*What to work on*. Report every line of the records beneath this task that holds the string "door".

Start of Data listing

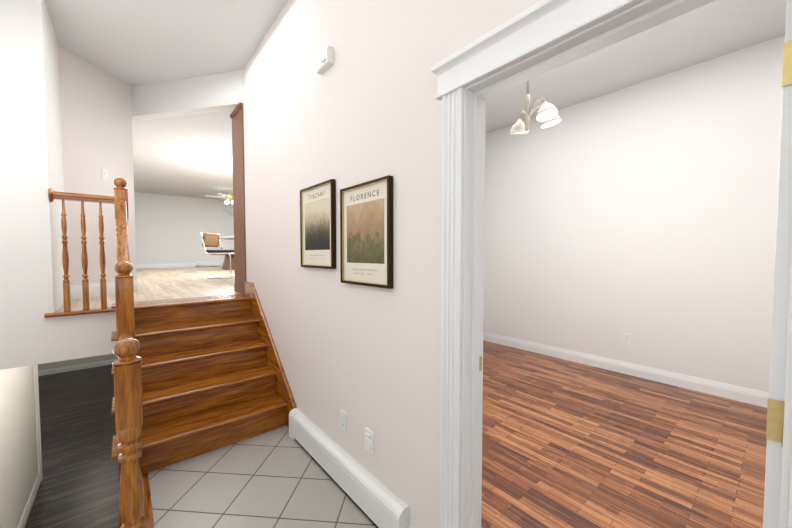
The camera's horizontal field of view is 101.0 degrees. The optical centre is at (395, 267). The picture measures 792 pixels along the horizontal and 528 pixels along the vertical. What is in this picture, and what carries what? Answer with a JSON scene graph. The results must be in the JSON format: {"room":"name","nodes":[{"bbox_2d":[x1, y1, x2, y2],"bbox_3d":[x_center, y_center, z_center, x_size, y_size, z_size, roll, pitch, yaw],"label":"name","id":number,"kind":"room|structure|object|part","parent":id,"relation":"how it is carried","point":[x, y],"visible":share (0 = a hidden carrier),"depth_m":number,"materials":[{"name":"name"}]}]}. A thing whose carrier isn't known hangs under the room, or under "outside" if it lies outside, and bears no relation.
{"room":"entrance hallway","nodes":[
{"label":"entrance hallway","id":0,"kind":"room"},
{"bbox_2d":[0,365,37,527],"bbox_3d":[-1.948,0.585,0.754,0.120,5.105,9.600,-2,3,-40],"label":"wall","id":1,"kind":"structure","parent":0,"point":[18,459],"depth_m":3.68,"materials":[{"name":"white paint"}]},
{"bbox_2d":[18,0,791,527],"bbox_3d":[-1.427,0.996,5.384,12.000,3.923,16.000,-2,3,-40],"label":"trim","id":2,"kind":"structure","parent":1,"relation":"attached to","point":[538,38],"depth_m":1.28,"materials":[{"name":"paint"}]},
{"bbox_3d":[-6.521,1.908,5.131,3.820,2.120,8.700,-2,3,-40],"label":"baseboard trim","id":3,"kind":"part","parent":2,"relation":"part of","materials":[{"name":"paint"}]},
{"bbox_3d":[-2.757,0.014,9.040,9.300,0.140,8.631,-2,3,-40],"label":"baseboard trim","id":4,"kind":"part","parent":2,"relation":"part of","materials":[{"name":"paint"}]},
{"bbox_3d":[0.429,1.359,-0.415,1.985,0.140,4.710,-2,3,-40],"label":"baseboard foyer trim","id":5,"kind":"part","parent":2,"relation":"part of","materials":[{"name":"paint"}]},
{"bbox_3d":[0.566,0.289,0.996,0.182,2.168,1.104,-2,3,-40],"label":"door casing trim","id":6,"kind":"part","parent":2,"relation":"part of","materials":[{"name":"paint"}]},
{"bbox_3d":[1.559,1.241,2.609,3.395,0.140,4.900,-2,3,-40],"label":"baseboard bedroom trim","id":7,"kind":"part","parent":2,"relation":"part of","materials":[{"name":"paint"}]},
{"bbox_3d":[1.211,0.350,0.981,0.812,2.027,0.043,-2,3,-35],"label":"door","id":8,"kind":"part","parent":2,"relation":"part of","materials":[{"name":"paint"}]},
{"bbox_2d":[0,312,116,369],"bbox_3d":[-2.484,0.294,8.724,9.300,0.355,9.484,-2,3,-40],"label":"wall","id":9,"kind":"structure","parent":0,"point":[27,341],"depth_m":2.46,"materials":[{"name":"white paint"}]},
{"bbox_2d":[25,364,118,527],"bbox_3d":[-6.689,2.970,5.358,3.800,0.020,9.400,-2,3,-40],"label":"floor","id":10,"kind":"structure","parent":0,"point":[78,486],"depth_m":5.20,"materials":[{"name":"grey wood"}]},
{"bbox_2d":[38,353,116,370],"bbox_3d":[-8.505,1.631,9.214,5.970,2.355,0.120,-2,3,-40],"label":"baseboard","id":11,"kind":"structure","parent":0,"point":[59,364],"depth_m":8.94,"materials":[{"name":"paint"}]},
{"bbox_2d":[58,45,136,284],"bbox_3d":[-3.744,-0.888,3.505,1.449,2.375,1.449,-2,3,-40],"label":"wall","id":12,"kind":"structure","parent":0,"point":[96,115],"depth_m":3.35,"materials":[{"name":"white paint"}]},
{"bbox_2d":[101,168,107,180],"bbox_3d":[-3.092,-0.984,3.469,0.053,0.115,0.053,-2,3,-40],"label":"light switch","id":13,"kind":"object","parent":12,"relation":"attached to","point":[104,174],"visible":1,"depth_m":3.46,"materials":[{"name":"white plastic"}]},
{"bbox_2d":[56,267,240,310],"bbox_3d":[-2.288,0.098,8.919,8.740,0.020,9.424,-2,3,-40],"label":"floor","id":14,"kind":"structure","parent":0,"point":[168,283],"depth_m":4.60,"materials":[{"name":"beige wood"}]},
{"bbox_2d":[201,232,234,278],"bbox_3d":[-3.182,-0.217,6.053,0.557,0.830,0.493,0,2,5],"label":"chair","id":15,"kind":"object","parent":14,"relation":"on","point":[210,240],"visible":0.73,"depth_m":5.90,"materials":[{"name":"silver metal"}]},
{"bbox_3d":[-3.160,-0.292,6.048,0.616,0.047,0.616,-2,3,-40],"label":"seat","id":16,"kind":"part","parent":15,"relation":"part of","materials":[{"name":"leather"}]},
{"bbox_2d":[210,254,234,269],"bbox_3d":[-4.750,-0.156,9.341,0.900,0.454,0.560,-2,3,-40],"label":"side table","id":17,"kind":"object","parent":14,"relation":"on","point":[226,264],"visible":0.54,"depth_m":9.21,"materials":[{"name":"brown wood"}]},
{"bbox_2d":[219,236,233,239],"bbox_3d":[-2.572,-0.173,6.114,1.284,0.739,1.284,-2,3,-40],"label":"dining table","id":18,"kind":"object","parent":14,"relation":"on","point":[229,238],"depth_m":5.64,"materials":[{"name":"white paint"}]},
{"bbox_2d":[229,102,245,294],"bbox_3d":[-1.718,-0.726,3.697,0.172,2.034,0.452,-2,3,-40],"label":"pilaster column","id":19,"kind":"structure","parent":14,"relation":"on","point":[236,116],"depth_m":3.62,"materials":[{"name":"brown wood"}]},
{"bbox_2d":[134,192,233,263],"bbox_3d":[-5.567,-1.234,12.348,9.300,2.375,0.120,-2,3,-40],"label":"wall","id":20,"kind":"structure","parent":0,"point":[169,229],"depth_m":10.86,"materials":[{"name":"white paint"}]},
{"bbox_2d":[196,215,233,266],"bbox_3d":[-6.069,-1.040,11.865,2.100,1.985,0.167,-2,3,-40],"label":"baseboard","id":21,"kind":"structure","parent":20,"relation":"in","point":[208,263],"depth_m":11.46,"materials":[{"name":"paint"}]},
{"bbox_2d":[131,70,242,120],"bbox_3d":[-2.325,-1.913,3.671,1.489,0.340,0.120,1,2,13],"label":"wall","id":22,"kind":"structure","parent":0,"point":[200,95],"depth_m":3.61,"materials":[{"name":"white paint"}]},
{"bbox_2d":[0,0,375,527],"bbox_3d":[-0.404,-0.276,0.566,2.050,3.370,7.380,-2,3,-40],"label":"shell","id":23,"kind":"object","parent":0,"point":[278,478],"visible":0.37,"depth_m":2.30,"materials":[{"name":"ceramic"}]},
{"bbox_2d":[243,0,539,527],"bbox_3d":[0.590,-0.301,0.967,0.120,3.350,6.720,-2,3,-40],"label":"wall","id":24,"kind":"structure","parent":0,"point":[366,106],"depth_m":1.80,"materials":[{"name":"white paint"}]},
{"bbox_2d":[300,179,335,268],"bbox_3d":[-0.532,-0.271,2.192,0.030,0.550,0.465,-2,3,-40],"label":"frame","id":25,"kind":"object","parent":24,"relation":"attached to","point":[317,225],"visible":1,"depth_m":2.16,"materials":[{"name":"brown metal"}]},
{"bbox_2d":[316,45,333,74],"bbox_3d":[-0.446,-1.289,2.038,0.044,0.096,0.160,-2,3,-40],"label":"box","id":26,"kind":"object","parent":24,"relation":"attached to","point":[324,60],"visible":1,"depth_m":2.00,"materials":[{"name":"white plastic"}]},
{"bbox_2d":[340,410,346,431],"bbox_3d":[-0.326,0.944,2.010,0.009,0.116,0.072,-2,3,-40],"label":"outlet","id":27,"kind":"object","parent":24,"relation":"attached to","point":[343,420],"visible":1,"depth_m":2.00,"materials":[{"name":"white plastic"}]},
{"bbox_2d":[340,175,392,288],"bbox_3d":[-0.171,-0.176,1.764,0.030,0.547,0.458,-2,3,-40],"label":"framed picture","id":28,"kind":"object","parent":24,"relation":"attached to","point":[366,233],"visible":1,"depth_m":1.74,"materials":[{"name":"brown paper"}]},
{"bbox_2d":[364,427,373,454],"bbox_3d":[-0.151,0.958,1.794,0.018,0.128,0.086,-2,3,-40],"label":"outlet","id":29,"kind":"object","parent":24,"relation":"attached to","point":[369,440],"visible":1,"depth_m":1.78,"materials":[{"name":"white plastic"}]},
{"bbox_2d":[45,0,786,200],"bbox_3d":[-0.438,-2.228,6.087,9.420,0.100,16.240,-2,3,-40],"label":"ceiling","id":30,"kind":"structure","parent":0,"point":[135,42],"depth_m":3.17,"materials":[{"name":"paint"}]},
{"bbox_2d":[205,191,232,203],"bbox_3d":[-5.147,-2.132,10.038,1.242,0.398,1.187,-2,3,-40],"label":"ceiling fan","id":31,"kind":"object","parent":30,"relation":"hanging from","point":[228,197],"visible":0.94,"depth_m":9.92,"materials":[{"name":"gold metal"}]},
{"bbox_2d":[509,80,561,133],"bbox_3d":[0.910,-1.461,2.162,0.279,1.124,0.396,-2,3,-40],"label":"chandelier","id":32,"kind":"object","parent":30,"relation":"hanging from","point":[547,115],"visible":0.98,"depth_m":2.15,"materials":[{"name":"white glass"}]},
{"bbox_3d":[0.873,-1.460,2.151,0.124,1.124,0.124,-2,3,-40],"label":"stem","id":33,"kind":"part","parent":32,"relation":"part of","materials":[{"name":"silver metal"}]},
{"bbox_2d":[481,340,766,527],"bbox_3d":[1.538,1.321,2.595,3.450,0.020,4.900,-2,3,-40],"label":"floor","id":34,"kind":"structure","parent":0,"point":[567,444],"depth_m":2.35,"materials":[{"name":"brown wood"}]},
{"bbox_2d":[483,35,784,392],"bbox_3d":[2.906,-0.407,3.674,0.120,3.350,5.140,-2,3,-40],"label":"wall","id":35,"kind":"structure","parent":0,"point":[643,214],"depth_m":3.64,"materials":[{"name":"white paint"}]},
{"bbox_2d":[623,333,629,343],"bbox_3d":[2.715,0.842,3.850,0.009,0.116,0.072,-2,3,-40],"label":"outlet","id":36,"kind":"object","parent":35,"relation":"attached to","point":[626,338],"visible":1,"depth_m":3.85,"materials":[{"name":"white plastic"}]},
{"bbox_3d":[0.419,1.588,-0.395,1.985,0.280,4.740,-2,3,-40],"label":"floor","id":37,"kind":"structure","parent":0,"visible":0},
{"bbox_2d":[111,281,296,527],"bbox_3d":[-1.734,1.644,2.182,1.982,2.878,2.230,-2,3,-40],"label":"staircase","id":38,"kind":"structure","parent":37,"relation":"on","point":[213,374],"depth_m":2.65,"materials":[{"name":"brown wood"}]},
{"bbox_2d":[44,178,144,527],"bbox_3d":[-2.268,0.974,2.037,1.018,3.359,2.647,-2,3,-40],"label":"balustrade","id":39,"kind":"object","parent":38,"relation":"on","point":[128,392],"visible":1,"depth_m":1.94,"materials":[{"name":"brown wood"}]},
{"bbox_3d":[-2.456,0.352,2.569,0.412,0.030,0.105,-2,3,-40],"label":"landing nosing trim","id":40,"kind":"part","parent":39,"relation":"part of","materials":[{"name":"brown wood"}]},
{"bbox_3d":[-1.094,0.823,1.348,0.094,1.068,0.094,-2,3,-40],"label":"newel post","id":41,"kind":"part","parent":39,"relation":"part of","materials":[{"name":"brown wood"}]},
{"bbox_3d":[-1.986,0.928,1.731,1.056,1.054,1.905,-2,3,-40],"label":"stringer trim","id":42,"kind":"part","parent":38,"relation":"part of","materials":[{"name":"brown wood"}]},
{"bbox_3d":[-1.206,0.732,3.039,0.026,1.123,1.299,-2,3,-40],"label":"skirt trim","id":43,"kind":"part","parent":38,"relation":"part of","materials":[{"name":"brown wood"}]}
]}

End of Data listing

*Task result*.
{"bbox_3d":[0.566,0.289,0.996,0.182,2.168,1.104,-2,3,-40],"label":"door casing trim","id":6,"kind":"part","parent":2,"relation":"part of","materials":[{"name":"paint"}]},
{"bbox_3d":[1.211,0.350,0.981,0.812,2.027,0.043,-2,3,-35],"label":"door","id":8,"kind":"part","parent":2,"relation":"part of","materials":[{"name":"paint"}]},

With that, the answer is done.